Londoner Libby Page is a regular at Fashion Week Australia.Credit:Getty
“We recently launched Aje [on the site], so I am excited to see them return to Australian Fashion Week. We have seen the reinstatement of simple, everyday dressing; event dressing has always been key to our buy, but post-pandemic we have really seen an increase in this category. Now, though, it’s less high-octane glamour and more understated. At fashion week, the days are usually packed with activity, from shows to meetings. This season, I will be on a speakers’ panel to share my thoughts on the impact of the event. I am looking forward to seeing shows by Michael Lo Sordo, whose pieces focus on simplicity and elegance, and the Next Gen show for emerging talent.”
The photographer: Danielle Castano
Castano, a photographer and content consultant, has been shooting fashion week for 10 years, with a focus on street style.
Photographer Danielle Castano is focused on the street style on day one.
“From a street-style perspective, I am expecting a lot of micro-trends, such as ‘balletcore’, as well as indie sleaze, the minimalist crew in their oversized suits, and masculine-style ’90s layers. Show wise, I am excited for St Agni and Alix Higgins, a really exciting, forward-thinking designer. During fashion week, I capture street style for a few hours each morning, then edit and upload my first batch of images to my client. I head back to shoot the afternoon shows but around 5pm we lose light, so that’s my cue to return to the hotel to keep working. Most nights I end up getting room service, but I always lay out my outfit for the next day before bed.”
The critic: Luke Leitch
Leitch spends the year criss-crossing the globe, reviewing shows for Vogue Runway. This is his first Australian Fashion Week.
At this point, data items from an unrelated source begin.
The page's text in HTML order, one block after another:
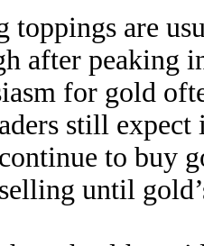
toppings are
after peaking
for gold
still expect
to buy
until
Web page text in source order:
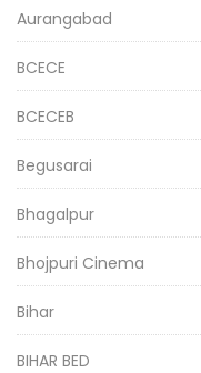
Aurangabad
BCECE
BCECEB
Begusarai
Bhagalpur
Bhojpuri Cinema
Bihar
BIHAR BED
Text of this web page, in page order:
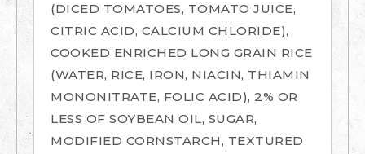
(DICED TOMATOES, TOMATO JUICE,
CITRIC ACID, CALCIUM CHLORIDE),
COOKED ENRICHED LONG GRAIN RICE
(WATER, RICE, IRON, NIACIN, THIAMIN
MONONITRATE, FOLIC ACID), 2% OR
LESS OF SOYBEAN OIL, SUGAR,
MODIFIED CORNSTARCH, TEXTURED
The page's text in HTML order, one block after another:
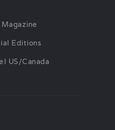
Editions
US/Canada
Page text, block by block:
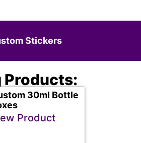
Stickers
Products:
30ml Bottle
Product
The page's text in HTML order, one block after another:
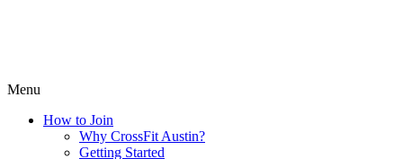
Menu
How to Join
Why CrossFit Austin?
Getting Started
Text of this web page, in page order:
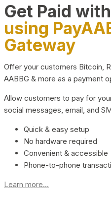
Get Paid
using
Gateway
Offer your customers Bitcoin,
AABBG & more as a payment
Allow customers to pay for
social messages, email, and
Quick & easy setup
No hardware required
Convenient & accessible
Phone-to-phone
Learn more...
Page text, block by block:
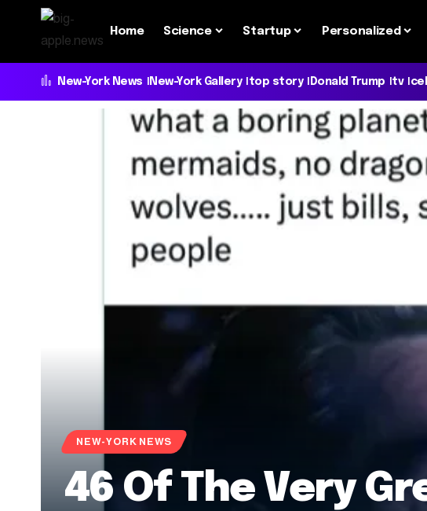
Home Science Startup Personalized
New-York News New-York Gallery top story Donald Trump tv
NEW-YORK NEWS
46 Of The Very

Luke Leitch covers hundreds of shows a year for Vogue Runway.Credit:Benjamin Storrier
“We chiefly focus on the ‘big four’ – New York, London, Paris, Milan – but it’s also important to take the temperature of other scenes like Shanghai, Copenhagen and Sydney. I’m happily unsure what trends to expect, but really hope it won’t be too in thrall to what is happening in Europe. I’m interested to see [Indigenous designer] Ngali because of what that show represents, and I hear Bianca Spender is excellent. Caroline Reznik is apparently also one to watch. But I get to cover maybe a couple of hundred shows and presentations every year, so I don’t waste too much time anticipating.”
The influencer: Katherine Denton
Denton creates content for brands for her audiences across TikTok and Instagram. This is her second fashion week.
Content creator Katherine Denton thinks quiet luxury will be a key trend next week.Credit:Simon Schluter
“Fashion week is also a big networking opportunity; meeting people face to face can lead to new work relationships. Depending on what shows and events I have on each day, I’m usually up around 6am to get ready and create content. After my first show, I’ll shoot content and then go to a lunch or event. After changing outfits for the next show, I’ll shoot more, and head back to the venue. Before the night shows, I’ll edit my content, wait for approvals and then post to my channels. The shows I’m most keen to see include Henne and Wynn Hamlyn. Trend-wise, I’m curious to see if the huge push across social media of this ‘quiet luxury’ and ‘old money’ style has had an impact on the designers’ collections.”
The finale of Yousef Akbar’s 2021 show at Fashion Week Australia.Credit:Getty
The designer: Yousef Akbar
The Sydney-based designer is known for his dramatic evening wear and red carpet looks. This will be his third solo show.
Designer Yousef Akbar.
“A platform like fashion week gives us credibility and puts the brand at a certain standard, which indirectly generates sales. I have respect for all the designers out there because I know how brutal it is in this industry; it takes a special kind of person and team to keep going. As a small brand, we do everything: the marketing, the sewing, the designing, cutting, logistics. But I love it. And when I say ‘we’, I mean my partner and myself; we have been doing 21-hour days for the past three weeks. I focus heavily on my own signature and style, so the collection will be familiar in a way, I just hope it is also a step forward in the growth and evolution of the brand.”